Presidente não poderia legalizar aborto e fechar igrejas por conta própria
A possibilidade de um candidato, se eleito, legalizar o aborto e fechar igrejas foi amplamente divulgada durante a campanha à Presidência do Brasil. Mas a verdade é que mesmo se o presidente quisesse liberar a prática não conseguiria. Seria necessária uma mudança na legislação para flexibilizar as leis atuais, e isso não depende somente do presidente.
Uma alteração na lei teria que vir do poder Legislativo, ou seja, da Câmara dos Deputados e do Senado, ou do Judiciário, com uma decisão do STF (Supremo Tribunal Federal).
Outra informação mentirosa que circula nas redes sociais é a de que o candidato do PT, o ex-presidente Luiz Inácio Lula da Silv, "se eleito em 2023, fechará igrejas e prenderá padres e pastores".
Além de Lula já ter afirmado ser católico e pessoalmente contra o aborto, embora entenda existe uma questão de saúde pública e direito à escolha da mulher, o ministro Paulo de Tarso Sanseverino, do TSE (Tribunal Superior Eleitoral), ordenou no dia 4 de outubro que 31 postagens com afirmações do tipo fossem apagadas por serem mentirosas ou difamatórias.
Os posts foram publicados nos perfis do senador Flávio Bolsonaro, do deputado eleito Mário Frias e de Filipe Martins, assessor de Assuntos Internacionais da Presidência.
O UOL Confere ainda desmentiu que prints supostamente publicados por Lula no Twitter afirmavam que, se eleito, fecharia e prenderia padres e pastores que se recusarem a casar pessoas LGBTQIA+.
No perfil oficial de Lula no Twitter —imitado pela postagem falsa—, não há nenhuma postagem no dia 4 de outubro sobre o fechamento de igrejas ou cassação de padres e pastores. Também não há nada em seu Projeto de Governo que se assemelhe à acusação. A assessoria do candidato disse que o candidato "jamais fez essas afirmações".

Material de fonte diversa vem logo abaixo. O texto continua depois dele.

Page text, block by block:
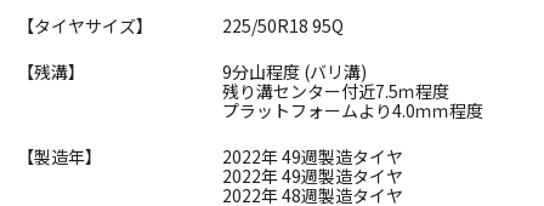
【タイヤサイズ】
225/50R18 95Q
【残溝】
9分山程度 (バリ溝)
残り溝センター付近7.5ｍ程度
プラットフォームより4.0ｍｍ程度
【製造年】
2022年 49週製造タイヤ
2022年 49週製造タイヤ
2022年 48週製造タイヤ
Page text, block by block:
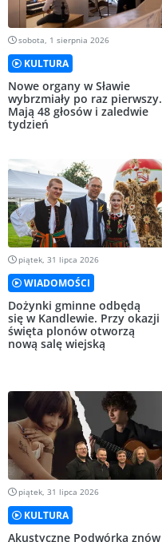
sobota, 1 sierpnia 2026
KULTURA
Nowe organy w Sławie
wybrzmiały po raz pierwszy.
Mają 48 głosów i zaledwie
tydzień
piątek, 31 lipca 2026
WIADOMOŚCI
Dożynki gminne odbędą
się w Kandlewie. Przy okazji
święta plonów otworzą
nową salę wiejską
piątek, 31 lipca 2026
KULTURA
Akustyczne Podwórka znów
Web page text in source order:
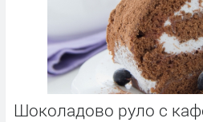
Шоколадово руло с
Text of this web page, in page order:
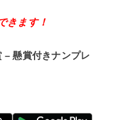
きます！
– 懸賞付きナンプレ
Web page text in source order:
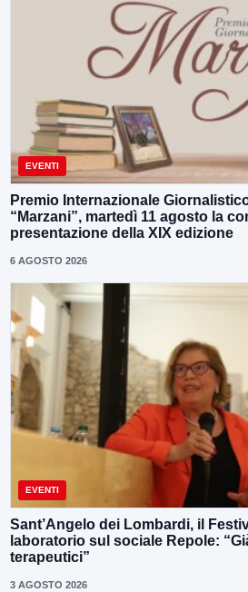
EVENTI
Premio Internazionale
“Marzani”, martedì 11 agosto la
presentazione della XIX edizione
6 AGOSTO 2026
EVENTI
Sant’Angelo dei Lombardi, il
laboratorio sul sociale Repole:
terapeutici”
3 AGOSTO 2026
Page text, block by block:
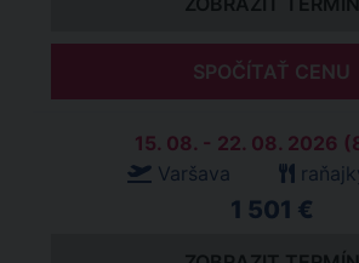
SPOČÍTAŤ CENU
15. 08. - 22. 08. 2026
Varšava
1 501 €
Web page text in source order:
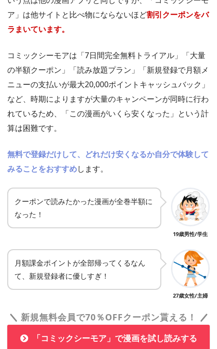
ア」は他サイトと比べ物にならないほど割引クーポンをバ
ラまいています。
コミックシーモアは「7日間完全無料トライアル」「大量
の半額クーポン」「読み放題プラン」「新規登録で月額メ
ニューの支払いが最大20,000ポイントキャッシュバック」
など、時期によりますが大量のキャンペーンが同時に行わ
れているため、「この漫画がいくら安くなった」という計
算は困難です。
無料で登録だけして、どれだけ安くなるか自分で体験して
みることをおすすめします。
クーポンで読みたかった漫画が全巻半額に
なった！
19歳男性/学生
月額課金ポイントが全部帰ってくるなん
て、新規登録者に優しすぎ！
27歳女性/主婦
新規無料会員で70％OFFクーポン貰える！
「コミックシーモア」で漫画を試し読みする
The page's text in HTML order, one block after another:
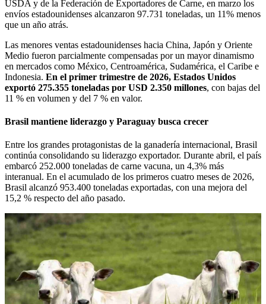
USDA y de la Federación de Exportadores de Carne, en marzo los
envíos estadounidenses alcanzaron 97.731 toneladas, un 11% menos
que un año atrás.
Las menores ventas estadounidenses hacia China, Japón y Oriente
Medio fueron parcialmente compensadas por un mayor dinamismo
en mercados como México, Centroamérica, Sudamérica, el Caribe e
Indonesia. En el primer trimestre de 2026, Estados Unidos
exportó 275.355 toneladas por USD 2.350 millones, con bajas del
11 % en volumen y del 7 % en valor.
Brasil mantiene liderazgo y Paraguay busca crecer
Entre los grandes protagonistas de la ganadería internacional, Brasil
continúa consolidando su liderazgo exportador. Durante abril, el país
embarcó 252.000 toneladas de carne vacuna, un 4,3% más
interanual. En el acumulado de los primeros cuatro meses de 2026,
Brasil alcanzó 953.400 toneladas exportadas, con una mejora del
15,2 % respecto del año pasado.
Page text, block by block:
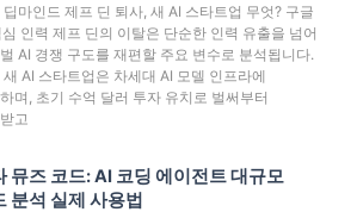
딥마인드 제프 딘 퇴사, 새 AI 스타트업 무엇? 구글
심 인력 제프 딘의 이탈은 단순한 인력 유출을 넘어
AI 경쟁 구도를 재편할 주요 변수로 분석됩니다.
새 AI 스타트업은 차세대 AI 모델 인프라에
며, 초기 수억 달러 투자 유치로 벌써부터
고
뮤즈 코드: AI 코딩 에이전트 대규모
분석 실제 사용법
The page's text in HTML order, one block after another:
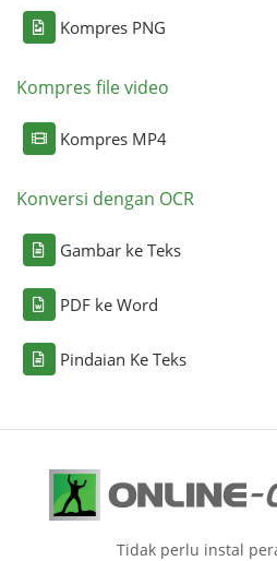
Kompres PNG
Kompres file video
Kompres MP4
Konversi dengan OCR
Gambar ke Teks
PDF ke Word
Pindaian Ke Teks
Tidak perlu instal
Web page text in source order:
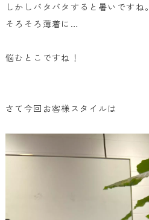
しかしバタバタすると暑いですね。
そろそろ薄着に…
悩むとこですね！
さて今回お客様スタイルは

Mas o presidente pode fechar igrejas?
Thiago Rafael Vieira, presidente do IBDR (Instituto Brasileiro de Direito e Religião), e Jean Regina, 2º vice-presidente do IBDR, explicam que o Estado pode "fechar" um templo de qualquer culto por algumas razões específicas, que nada têm a ver com intolerância religiosa.
Isso pode ser feito quando o local do templo em si enfrenta sanções administrativas ou decisões judiciais que inviabilizam o funcionamento da organização religiosa. Por exemplo, quando há risco de desabamento.
"Fora disso, é ilegal e inconstitucional fechar uma igreja e, inclusive, exigir alvará. O alvará se exige de empresa e associações, nunca de uma organização religiosa", explica o presidente do Instituto Brasileiro de Direito e Religião.
Não há espaço nem para o presidente da República ir contra qualquer religião, porque as liberdades de crença (consciência, crença ou fé espiritual individual) e religiosa (expressão, organização e culto individual ou coletivo, assistência e ensino religioso e objeção de consciência religiosa) estão previstas na Constituição Federal.
Além disso, não existe um dispositivo específico que condicione o comportamento de organização religiosa sob pena de fechamento.
Isso vai contra a ideia de laicidade colaborativa brasileira, presente no art. 19 da Constituição, que impede o Estado "embaraçar o funcionamento" da fé religiosa, seja privado ou coletivo, organizado ou não, personalizado ou não.
No Brasil, existem o que os especialistas chamam de leis esparsas que ajudam a concretizar as garantias constitucionais, porém não há uma lei nacional sobre o tema. Em São Paulo, há a lei nº 17.346/2021.
Qual foi a lei que Lula sancionou, então?
Em 22 de dezembro de 2003, enquanto era presidente, Lula sancionou a lei nº 10.825, que define as organizações religiosas e os partidos políticos como pessoas jurídicas de direito privado — e garante liberdade para que igrejas sejam criadas.
"São livres a criação, a organização, a estruturação interna e o funcionamento das organizações religiosas, sendo vedado ao poder público negar-lhes reconhecimento ou registro dos atos constitutivos e necessários ao seu funcionamento", diz o texto.
Penalidades e como denunciar
O desrespeito religioso é considerado crime no país e equipara o preconceito ou a discriminação religiosa ao racismo.
Vieira e Regina reforçam que esse é o mesmo artigo que hoje penaliza a discriminação de orientação sexual ou identidade de gênero. A pena, nesse caso, é a reclusão de um a três anos e multa.
A discriminação deve ser combatida, denunciada e punida.
O Ministério da Mulher, Família e Direitos Humanos possui o canal Disque 100 para atender denúncias de casos de discriminação religiosa.